The problem is that s.size() will be reduced by 1 when you erase a
character. When the last character in your string is removed, your
index "jumps" over the end of the string, so sz will be greater than
s.size(). Therefore the version with < works, but not the one with !=.

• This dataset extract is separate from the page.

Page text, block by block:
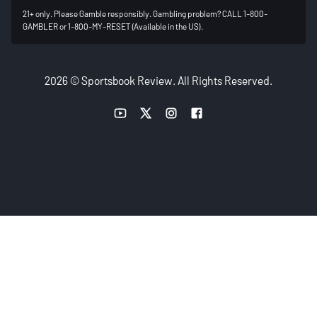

Here is a table that shows what it looks like at the beginning of each loop
iteration:

index size character
0 13 h
1 13 e
2 13 l
3 13 l
4 13 o
5 13 , -> erased
6 12 w -> space is jumped over
7 12 o
8 12 r
9 12 l
10 12 d
11 12 ! -> erased
12 11 <none> -> index is past string end
 
M

Mark P

In C++ Primer 4th, sec 3.3.2, it states that C++ programmers use !=
rather than < in a for loop.

The following small snippet erases punctuations in a string. It works
well with < used in the for loop but it breaks when != is used instead.

#include <string>
#include <iostream>
#include <exception>
#include <cctype>
using namespace std;

int main(){
string s = "hello, world!";//s: i18n
//for (string::size_type sz = 0; sz < s.size(); ++sz){
/*works with < */
for (string::size_type sz = 0; sz != s.size(); ++sz){
/*doesn't work with != */
try{
if (ispunct(s.at(sz))){
s.erase(sz, 1);
}
}catch(exception &e){
cout << e.what() << endl;
}
}
cout << s << endl;
}

I don't have that book so I can only comment on what you've typed above.
The problem with the != version is that every time you call s.erase,
s.size() decreases by 1. Because s ends in a punctuation character you
erase the '!', thereby decrementing s.size() (12 to 11). Immediately
thereafter you increment sz (11 to 12), and the two values "pass
through" each other without ever being equal. Then you end up going out
of bounds with sz, throwing an out_of_range exception. In general I'd
prefer < to != for loop continuation conditions.
 
B

boaz1sade

In C++ Primer 4th, sec 3.3.2, it states that C++ programmers use !=
rather than < in a for loop.

The following small snippet erases punctuations in a string. It works
well with < used in the for loop but it breaks when != is used instead.

#include <string>
#include <iostream>
#include <exception>
#include <cctype>
using namespace std;

int main(){
string s = "hello, world!";//s: i18n
//for (string::size_type sz = 0; sz < s.size(); ++sz){
/*works with < */
for (string::size_type sz = 0; sz != s.size(); ++sz){
/*doesn't work with != */
try{
if (ispunct(s.at(sz))){
s.erase(sz, 1);
}
}catch(exception &e){
cout << e.what() << endl;
}
}
cout << s << endl;
}
Hi
The use of != is good practice when using iterators since the only type
of iterator that < will be meaningful to it is random access iterator
(the one used in vector and string but not in list, map ..). In this
case since you are not using iterators but comparing ints it is better
using < from the reasons the others pointed out. By the way I will
steer clean from this book. And anther by the way, its better to use
STL algorithms in this case and not to write this kind of explicit
loops so those type of troubles will not arise in the first place
 
L

lovecreatesbea...

Rolf said:
They do? Well, I do that when using iterators, but for a loop using an
integer loop counter, I use <.


The problem is that s.size() will be reduced by 1 when you erase a
character. When the last character in your string is removed, your
index "jumps" over the end of the string, so sz will be greater than
s.size(). Therefore the version with < works, but not the one with !=.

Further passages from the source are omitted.